*WORK REQUIRED*:
Your task is to repeat the data exactly, every line of it.

*SOURCE INFORMATION*:
※ ※ ※
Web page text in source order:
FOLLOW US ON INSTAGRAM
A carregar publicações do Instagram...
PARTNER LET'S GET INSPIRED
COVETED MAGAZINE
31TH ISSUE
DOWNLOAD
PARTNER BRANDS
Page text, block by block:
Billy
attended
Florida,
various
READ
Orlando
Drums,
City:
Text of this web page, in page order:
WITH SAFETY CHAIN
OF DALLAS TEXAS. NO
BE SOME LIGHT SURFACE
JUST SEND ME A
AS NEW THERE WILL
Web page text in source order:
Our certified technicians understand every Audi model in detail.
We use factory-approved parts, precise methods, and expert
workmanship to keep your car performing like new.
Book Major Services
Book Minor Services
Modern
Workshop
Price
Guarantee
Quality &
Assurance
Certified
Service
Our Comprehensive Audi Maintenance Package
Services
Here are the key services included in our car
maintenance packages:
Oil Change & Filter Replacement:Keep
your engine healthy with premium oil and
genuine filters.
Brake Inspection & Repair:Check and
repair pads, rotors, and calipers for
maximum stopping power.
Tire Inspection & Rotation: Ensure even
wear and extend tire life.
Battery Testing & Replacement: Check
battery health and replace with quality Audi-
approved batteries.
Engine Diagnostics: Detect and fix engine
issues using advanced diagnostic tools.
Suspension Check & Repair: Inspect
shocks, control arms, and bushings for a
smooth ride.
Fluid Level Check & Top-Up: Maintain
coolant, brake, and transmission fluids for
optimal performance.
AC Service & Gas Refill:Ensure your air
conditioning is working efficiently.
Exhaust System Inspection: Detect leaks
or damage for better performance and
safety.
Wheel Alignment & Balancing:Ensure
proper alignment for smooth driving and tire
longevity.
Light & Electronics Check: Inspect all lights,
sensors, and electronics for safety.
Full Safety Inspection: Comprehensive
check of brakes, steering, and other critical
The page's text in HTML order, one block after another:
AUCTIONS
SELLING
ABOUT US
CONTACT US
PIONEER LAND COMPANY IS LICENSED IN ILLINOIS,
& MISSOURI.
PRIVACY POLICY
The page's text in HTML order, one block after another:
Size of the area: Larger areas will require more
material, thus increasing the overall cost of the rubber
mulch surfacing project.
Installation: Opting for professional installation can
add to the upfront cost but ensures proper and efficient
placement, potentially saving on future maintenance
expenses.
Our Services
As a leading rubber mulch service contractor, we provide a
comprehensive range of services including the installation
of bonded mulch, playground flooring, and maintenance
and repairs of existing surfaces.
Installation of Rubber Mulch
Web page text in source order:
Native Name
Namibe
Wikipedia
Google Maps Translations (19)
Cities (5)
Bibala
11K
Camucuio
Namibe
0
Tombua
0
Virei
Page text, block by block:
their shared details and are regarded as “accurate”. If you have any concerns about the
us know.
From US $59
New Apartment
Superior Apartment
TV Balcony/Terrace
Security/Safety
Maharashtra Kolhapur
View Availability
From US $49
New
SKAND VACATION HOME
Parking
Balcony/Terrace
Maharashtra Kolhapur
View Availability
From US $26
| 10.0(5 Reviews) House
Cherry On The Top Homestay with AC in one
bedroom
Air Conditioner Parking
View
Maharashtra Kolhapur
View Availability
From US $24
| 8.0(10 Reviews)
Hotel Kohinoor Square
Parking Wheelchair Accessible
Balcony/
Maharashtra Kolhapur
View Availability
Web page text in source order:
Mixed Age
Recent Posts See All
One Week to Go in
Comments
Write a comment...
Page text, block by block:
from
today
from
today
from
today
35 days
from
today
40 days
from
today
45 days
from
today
※ ※ ※
*ANSWER SPACE*:
Web page text in source order:
FOLLOW US ON INSTAGRAM
A carregar publicações do Instagram...
PARTNER LET'S GET INSPIRED
COVETED MAGAZINE
31TH ISSUE
DOWNLOAD
PARTNER BRANDS
Page text, block by block:
Billy
attended
Florida,
various
READ
Orlando
Drums,
City:
Text of this web page, in page order:
WITH SAFETY CHAIN
OF DALLAS TEXAS. NO
BE SOME LIGHT SURFACE
JUST SEND ME A
AS NEW THERE WILL
Web page text in source order:
Our certified technicians understand every Audi model in detail.
We use factory-approved parts, precise methods, and expert
workmanship to keep your car performing like new.
Book Major Services
Book Minor Services
Modern
Workshop
Price
Guarantee
Quality &
Assurance
Certified
Service
Our Comprehensive Audi Maintenance Package
Services
Here are the key services included in our car
maintenance packages:
Oil Change & Filter Replacement:Keep
your engine healthy with premium oil and
genuine filters.
Brake Inspection & Repair:Check and
repair pads, rotors, and calipers for
maximum stopping power.
Tire Inspection & Rotation: Ensure even
wear and extend tire life.
Battery Testing & Replacement: Check
battery health and replace with quality Audi-
approved batteries.
Engine Diagnostics: Detect and fix engine
issues using advanced diagnostic tools.
Suspension Check & Repair: Inspect
shocks, control arms, and bushings for a
smooth ride.
Fluid Level Check & Top-Up: Maintain
coolant, brake, and transmission fluids for
optimal performance.
AC Service & Gas Refill:Ensure your air
conditioning is working efficiently.
Exhaust System Inspection: Detect leaks
or damage for better performance and
safety.
Wheel Alignment & Balancing:Ensure
proper alignment for smooth driving and tire
longevity.
Light & Electronics Check: Inspect all lights,
sensors, and electronics for safety.
Full Safety Inspection: Comprehensive
check of brakes, steering, and other critical
The page's text in HTML order, one block after another:
AUCTIONS
SELLING
ABOUT US
CONTACT US
PIONEER LAND COMPANY IS LICENSED IN ILLINOIS,
& MISSOURI.
PRIVACY POLICY
The page's text in HTML order, one block after another:
Size of the area: Larger areas will require more
material, thus increasing the overall cost of the rubber
mulch surfacing project.
Installation: Opting for professional installation can
add to the upfront cost but ensures proper and efficient
placement, potentially saving on future maintenance
expenses.
Our Services
As a leading rubber mulch service contractor, we provide a
comprehensive range of services including the installation
of bonded mulch, playground flooring, and maintenance
and repairs of existing surfaces.
Installation of Rubber Mulch
Web page text in source order:
Native Name
Namibe
Wikipedia
Google Maps Translations (19)
Cities (5)
Bibala
11K
Camucuio
Namibe
0
Tombua
0
Virei
Page text, block by block:
their shared details and are regarded as “accurate”. If you have any concerns about the
us know.
From US $59
New Apartment
Superior Apartment
TV Balcony/Terrace
Security/Safety
Maharashtra Kolhapur
View Availability
From US $49
New
SKAND VACATION HOME
Parking
Balcony/Terrace
Maharashtra Kolhapur
View Availability
From US $26
| 10.0(5 Reviews) House
Cherry On The Top Homestay with AC in one
bedroom
Air Conditioner Parking
View
Maharashtra Kolhapur
View Availability
From US $24
| 8.0(10 Reviews)
Hotel Kohinoor Square
Parking Wheelchair Accessible
Balcony/
Maharashtra Kolhapur
View Availability
Web page text in source order:
Mixed Age
Recent Posts See All
One Week to Go in
Comments
Write a comment...
Page text, block by block:
from
today
from
today
from
today
35 days
from
today
40 days
from
today
45 days
from
today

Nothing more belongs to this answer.